ちゃんとした企業の博物館

企業の社会的責任が問われて久しいが、これを地道に実戦する手段のひとつとして、「博物館の設置・運営」がある。

たとえば、大規模なものなら、JRの『鉄道博物館』があるし、世界のトヨタには、『トヨタ産業技術記念館』がある。
かつて、日本経済を支えた線維産業だと、『グンゼ博物苑・記念館』、文化の根幹にある印刷だと、『市ヶ谷の杜 本と活字館』がある。

これらの施設の特徴は、ちゃんと人員を配していて、説明や実体験の工夫がなされており、ただ展示だけのおざなりとは一線を画していることにある。

「日本的経営」といわれて、欧米企業とはちがうのだと高く評価してきたはずの、「株式持ち合い」が解消に向かうのはバブル崩壊を受けての90年代であったが、2001年には、法律で「禁じる」、「銀行等の株式等の保有の制限に関する法律」が公布されるに至る。

株式の持ち合いに、欧米企業とはちがうどんな特徴があったかといえば、「目先の利益追求ではなく、長期的戦略重視」ということにつきた。

しかしながら、グローバル・スタンダードという、カタカナ政治用語の拡散をするひとと呼応するマスコミの宣伝によって、あたかも「株式の持ち合いこそが諸悪の根源」という位置付けに見事に変換されたのである。

言いだしっぺは、竹中某という有名大学教授であったけど、のちに参議院議員となって、正々堂々と「入閣」することになったから、単純にみても「党」の意志としての政治家への転換・転職を成功させたともいえる。

本ブログの読者には、記憶にあるだろうけど、諸悪の根源である、「世界経済フォーラム」で、日本人で唯一の評議員だったのはこの御仁であったし、ソ連崩壊後の92年にアメリカのグランドストラテジーが書き換えられたこともこの一連の動きに関連しているはずなのである。

つまり、アメリカによる戦後の日本「肥育」モードから、「刈り取り」モードに大方針が変更されていまにあるのだ。

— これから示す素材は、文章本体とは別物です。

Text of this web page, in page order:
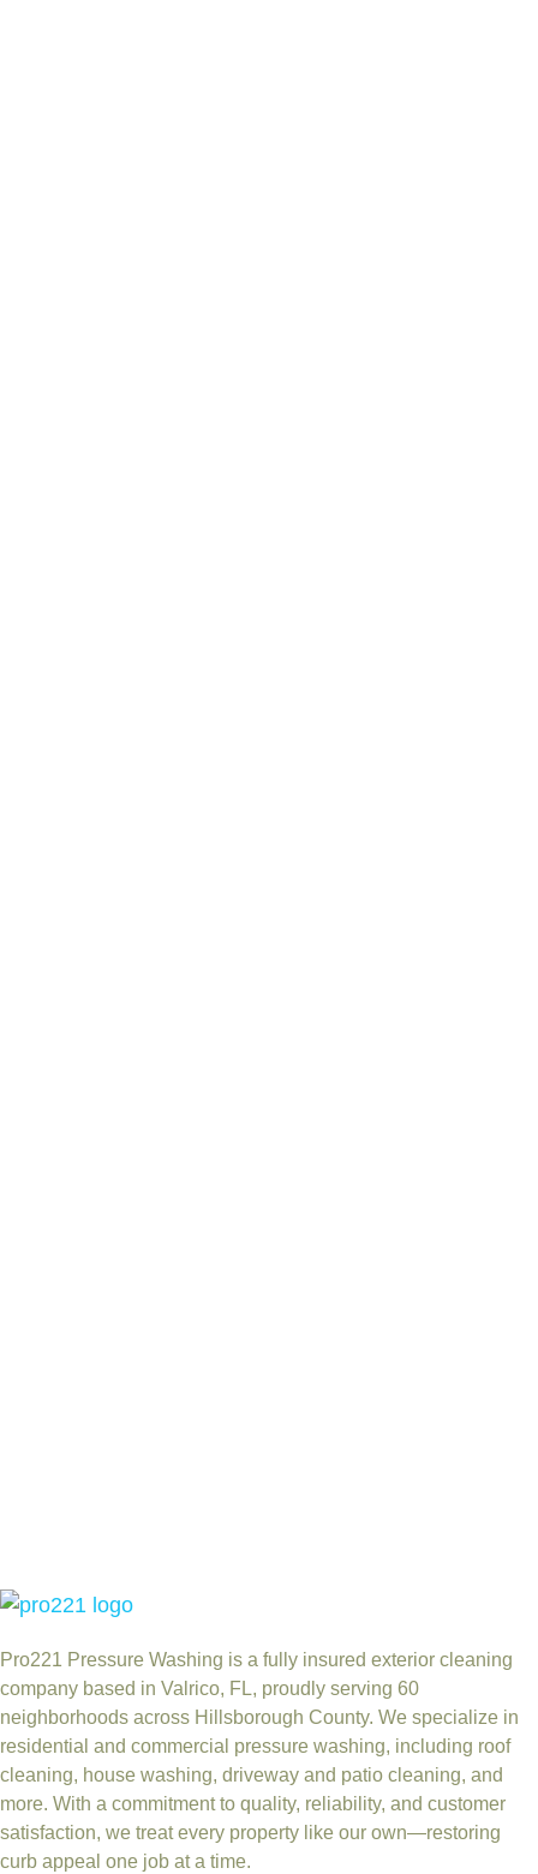
Pro221 Pressure Washing is a fully insured exterior cleaning
company based in Valrico, FL, proudly serving 60
neighborhoods across Hillsborough County. We specialize in
residential and commercial pressure washing, including roof
cleaning, house washing, driveway and patio cleaning, and
more. With a commitment to quality, reliability, and customer
satisfaction, we treat every property like our own—restoring
curb appeal one job at a time.
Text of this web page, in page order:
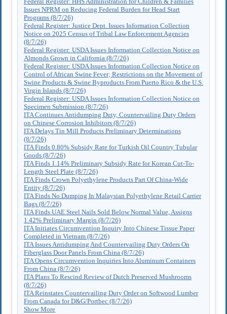
Issues NPRM on Reducing Federal Burden for Head Start
Programs (8/7/26)
Federal Register: Justice Dept. Issues Information Collection
Notice on 2025 Census of Tribal Law Enforcement Agencies
(8/7/26)
Federal Register: USDA Issues Information Collection Notice on
Almonds Grown in California (8/7/26)
Federal Register: USDA Issues Information Collection Notice on
Control of African Swine Fever; Restrictions on the Movement of
Swine Products & Swine Byproducts From Puerto Rico & the U.S.
Virgin Islands (8/7/26)
Federal Register: USDA Issues Information Collection Notice on
Specimen Submission (8/7/26)
ITA Continues Antidumping Duty, Countervailing Duty Orders
on Chinese Corrosion Inhibitors (8/7/26)
ITA Delays Tin Mill Products Preliminary Determinations
(8/7/26)
ITA Finds 0.80% Subsidy Rate for Turkish Oil Country Tubular
Goods (8/7/26)
ITA Finds 1.14% Preliminary Subsidy Rate for Korean Cut-To-
Length Steel Plate (8/7/26)
ITA Finds Crown Polyethylene Products Part Of China-Wide
Entity (8/7/26)
ITA Finds No Dumping In Malaysian Polyethylene Retail Carrier
Bags (8/7/26)
ITA Finds UAE Steel Nails Sold Below Normal Value, Assigns
1.42% Preliminary Margin (8/7/26)
ITA Initiates Circumvention Inquiry Into Chinese Tissue Paper
Completed in Vietnam (8/7/26)
ITA Issues Antidumping And Countervailing Duty Orders On
Fiberglass Door Panels From China (8/7/26)
ITA Opens Circumvention Inquiries Into Aluminum Containers
From China (8/7/26)
ITA Plans To Rescind Review of Dutch Preserved Mushrooms
(8/7/26)
ITA Reinstates Countervailing Duty Order on Softwood Lumber
From Canada for D&G/Portbec (8/7/26)
Show More

このことは、高度経済成長なるものが、あたかも日本人だけの努力の成果だとされる「勘違いの醸成」とセットで、じつは、「肥育モード」として高度経済成長だったとすれば、じつに辻褄があうのである。

その狙いは、「不沈空母」としての、対ソ・対中の封じ込め戦略の一端を担わせるためであったにちがいない。
その相手の消滅(対中は残ったが)で、日本を成長させる必要がなくなったばかりか、むしろ、巨大化した日本経済のコントロールが困難なために、衰退させると決めたのである。

そこで、「目先の利益」しか見えないようにさせるべく、株式の持ち合いをやめさせた。
これに、「物言う株主」がセットになってトレンド化もさせるプロパガンダも成功したのである。

だから、企業博物館を設置・維持するばかりか、人員も配置することは、かなりちゃんとした説明を経営者はしないといけないので、こういったことをやめずに続けている企業こそ、「名門」に値する。

学生の就活における目線として、企業の人事担当者や学校の先輩を訪問するだけでなく、「博物館」の有無にくわえて、運営方法もチェックすると、「いい会社」をあぶり出すことができるのである。

それは、その企業の発展に貢献した、従業員たちによる成果の一般への発表の場であるからである。

つまり、「ひと」をどのように扱うのか?あるいは「扱ってきたのか?」のリトマス試験紙のようなものだからである。

さらに、その博物館に配属されることが、じつは「栄誉あること」という風土や認識があるかも、重要なポイントなのである。
サービス業ではピンとこないかもしれないが、製造業の場合、直接に一般人と接する機会はあんがいとない。

ゆえに、博物館勤務になることは、貴重な体験となるから、元の職場に異動してもその職場の活性剤としての人材になると期待できるのである。

こんなことを意識的に社内共有し、博物館の位置づけのおおきな意義が風土として認識できる企業は、やっぱりいまどきでも「名門」にちがいない。

さてそうなると、サービス業のばあいで企業内博物館を設置するなら、どんな展示と人材を配置したらよいのか?は、あんがいと智恵を絞ることになる。

だから、智恵を絞らない企業だと、よくて無人「展示室」だけの「歴史館」がせいぜいで、面白みもないから常にだれも入室しないデッドスペースと化し、ついには、なんのための展示室なのか?となって、いつか倉庫になるのだ。

なにを誇りとして、どこを一般客にアッピールしたいのか?の企画ができない企業は、そもそも博物館をつくることもできない。

そうやって、企業価値を観察するのも一興なのである。